A recent analysis of Senator Bernie Sanders’ (I-VT) proposed “Medicare For All” (M4A) by the free enterprise think tank Mercatus has the liberals all a-twitter with excitement. Here’s Kevin Drum:
Here’s some good news. The libertarians at the Mercatus Center did a cost breakdown of Bernie Sanders’ Medicare for All plan and concluded that it would save $2 trillion during its first ten years:
Now, as you might guess, this was not the spin the Mercatus folks put on their study. Their headline is “M4A Would Place Unprecedented Strain on the Federal Budget.” This isn’t really true, of course, since M4A would absorb all the costs of our current health care system but would also absorb all the payments we make to support it.
But Mercatus is quite consistent in saying this:
By conservative estimates, this legislation would have the following effects:
- M4A would add approximately $32.6 trillion to federal budget commitments during the first 10 years of its implementation (2022–2031).
- This projected increase in federal healthcare commitments would equal approximately 10.7 percent of GDP in 2022. This amount would rise to nearly 12.7 percent of GDP in 2031 and continue to rise thereafter.
These estimates are conservative because they assume the legislation achieves its sponsors’ goals of dramatically reducing payments to health providers, in addition to substantially reducing drug prices and administrative costs.
And if the legislation fails to reduce payments to health providers? Costs could grow a lot more than projected. Kevin shouldn’t be complacent that Mercatus’ number is less than the projected number.

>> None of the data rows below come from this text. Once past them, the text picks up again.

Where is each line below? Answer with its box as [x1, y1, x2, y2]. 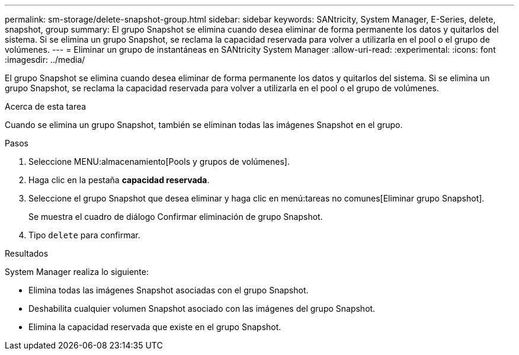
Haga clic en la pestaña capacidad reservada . [28, 175, 210, 185]
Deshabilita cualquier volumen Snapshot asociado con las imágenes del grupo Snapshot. [28, 303, 376, 314]
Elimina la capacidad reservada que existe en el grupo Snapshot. [28, 322, 281, 332]
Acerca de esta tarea [5, 101, 86, 111]
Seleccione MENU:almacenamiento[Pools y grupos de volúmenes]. [28, 156, 290, 167]
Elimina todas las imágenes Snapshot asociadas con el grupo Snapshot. [28, 285, 309, 295]
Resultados [5, 248, 49, 258]
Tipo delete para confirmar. [28, 230, 140, 240]
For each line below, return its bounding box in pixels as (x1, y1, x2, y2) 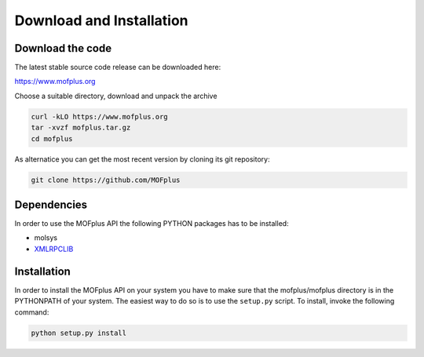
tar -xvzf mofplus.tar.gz (31, 123, 131, 133)
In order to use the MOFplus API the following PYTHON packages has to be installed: (14, 219, 290, 228)
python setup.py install (31, 328, 127, 337)
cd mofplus (31, 134, 73, 143)
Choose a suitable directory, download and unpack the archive (14, 91, 217, 100)
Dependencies (14, 198, 88, 211)
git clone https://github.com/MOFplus (31, 175, 181, 184)
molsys (34, 233, 58, 242)
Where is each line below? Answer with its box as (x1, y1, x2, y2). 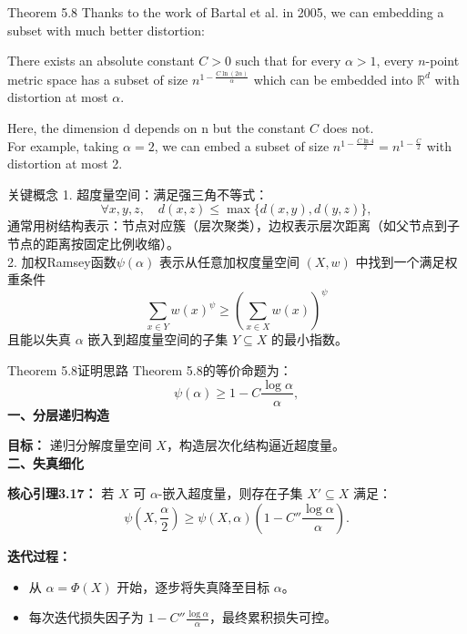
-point (425, 51, 460, 70)
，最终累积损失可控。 (209, 608, 338, 627)
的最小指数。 (271, 330, 349, 349)
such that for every (235, 51, 341, 70)
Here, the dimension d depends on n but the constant (7, 118, 306, 138)
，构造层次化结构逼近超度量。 (166, 435, 345, 455)
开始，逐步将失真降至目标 (117, 577, 270, 596)
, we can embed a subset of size (154, 136, 330, 155)
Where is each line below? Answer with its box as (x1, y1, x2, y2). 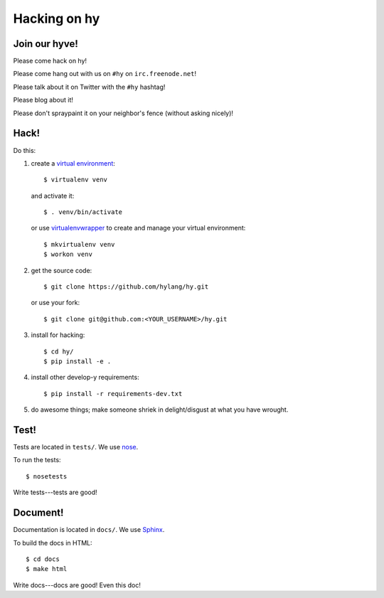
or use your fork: (31, 299, 80, 307)
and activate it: (31, 191, 75, 200)
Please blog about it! (13, 96, 74, 105)
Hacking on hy (13, 11, 100, 26)
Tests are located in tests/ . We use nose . (13, 443, 139, 452)
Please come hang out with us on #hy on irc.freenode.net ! (13, 70, 197, 78)
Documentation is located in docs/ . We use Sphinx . (13, 525, 165, 534)
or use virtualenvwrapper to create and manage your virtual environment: (31, 224, 246, 233)
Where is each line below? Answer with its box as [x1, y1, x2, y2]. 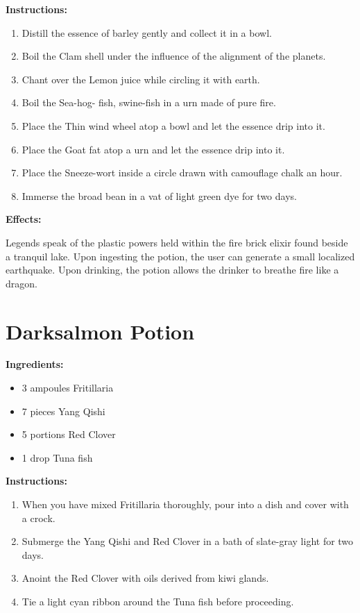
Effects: [6, 212, 42, 226]
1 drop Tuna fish [22, 450, 93, 464]
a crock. [22, 510, 55, 525]
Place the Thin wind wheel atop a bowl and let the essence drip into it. [22, 118, 325, 133]
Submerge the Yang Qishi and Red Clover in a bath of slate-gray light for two [22, 534, 354, 548]
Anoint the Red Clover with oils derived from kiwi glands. [22, 571, 269, 585]
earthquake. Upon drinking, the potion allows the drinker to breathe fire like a [6, 262, 339, 277]
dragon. [6, 276, 37, 290]
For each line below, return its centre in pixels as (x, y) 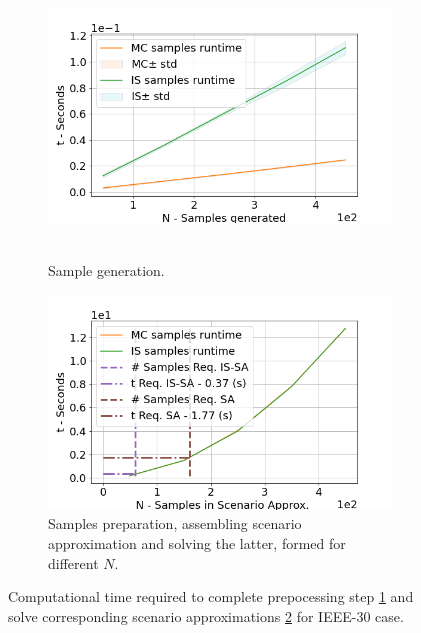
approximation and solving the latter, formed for (197, 542)
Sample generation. (106, 270)
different (73, 562)
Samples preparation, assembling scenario (175, 523)
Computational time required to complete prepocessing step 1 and (211, 596)
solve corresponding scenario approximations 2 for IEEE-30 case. (206, 615)
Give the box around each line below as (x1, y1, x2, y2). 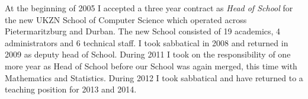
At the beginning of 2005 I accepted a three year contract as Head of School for (5, 2, 293, 14)
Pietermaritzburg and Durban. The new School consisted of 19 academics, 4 (5, 25, 281, 37)
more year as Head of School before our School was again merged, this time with (5, 59, 297, 72)
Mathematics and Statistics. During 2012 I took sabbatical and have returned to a (5, 71, 303, 84)
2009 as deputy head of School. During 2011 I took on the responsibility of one (5, 48, 291, 60)
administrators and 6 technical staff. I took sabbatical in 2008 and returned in (5, 36, 288, 49)
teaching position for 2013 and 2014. (5, 83, 137, 95)
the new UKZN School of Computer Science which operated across (5, 13, 247, 25)

It’s a nuance worth thinking about, because it leads to more interesting questions, such as whether or not health providers will accept lower payments. That question has more texture to it than you might think. Does the legislation still utilize insurance companies, or is the health insurance industry abolished by this legislation? If not the latter, then does the legislation establish, or propose to establish, a standardized approach to health claims specification? Keep in mind that this one area often consumes one more persons in a doctor’s office, because health insurance claims are just that inconsistent.
Another thought is that a doctor’s office guaranteed a certain amount of business may be willing to accept the legislatively specified discount, much as will suppliers of more tangible objects, also known as the bulk discount.
Speaking of Mercatus, I don’t have time to analyze their result, but I do notice they don’t seem to acknowledge that earlier interventions, which are more likely under M4A, result in lower health care costs. This is another detail simply glossed over. If they calculated for that, it should be well-publicized so that the various interested parties could engage with it, tear it to pieces, and really get a good look at what that might mean for us.
Similarly, questions concerning whether M4A would impact new therapy development are also important. I see Mercatus has a study on how Medicare impacts it, but I can’t read that at the moment.